Topological phase transition of the generalized Su–Schrieffer–Heeger model based on a frequency-modulated circuit quantum electrodynamics lattice

Abstract

We propose a scheme to investigate the topological phase transition in the generalized one-dimensional Su–Schrieffer–Heeger (SSH) model based on a circuit quantum electrodynamics (QED) lattice with frequency modulation. We find that, if we keep the resonant counter rotating wave terms to map the p-wave superconducting pairing terms in the topological superconductor by dint of frequency modulation, the circuit QED lattice can be equivalent to the SSH model with p-wave superconducting pairing terms. The numerical results show that the existence of the superconducting pairing terms cannot close the energy gap of the SSH model within the feasible range of parameters, which means that the superconducting pairing terms cannot induce the topological phase transition. To induce the topological phase transition, we add the next-nearest-neighboring (NNN) interaction into the circuit QED-based SSH model simultaneously.
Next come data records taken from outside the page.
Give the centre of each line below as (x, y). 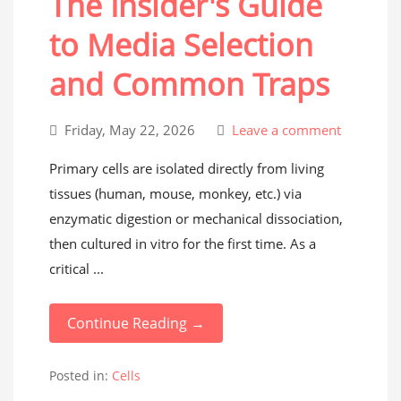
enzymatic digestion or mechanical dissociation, (196, 218)
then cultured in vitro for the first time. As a (183, 243)
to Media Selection (181, 45)
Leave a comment (285, 130)
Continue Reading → (136, 323)
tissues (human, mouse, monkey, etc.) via (175, 193)
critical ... (77, 269)
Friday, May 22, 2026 (130, 130)

We find that, for a given superconducting pairing strength, the appropriate selection of the NNN interaction can induce closing of the energy gap. It indicates that a new topological phase transition between the topologically nontrivial SSH phase and the topologically trivial SSH phase occurs in the SSH model. Our scheme provides a means to explore the topological SSH phase transition based on a circuit QED lattice with frequency modulation.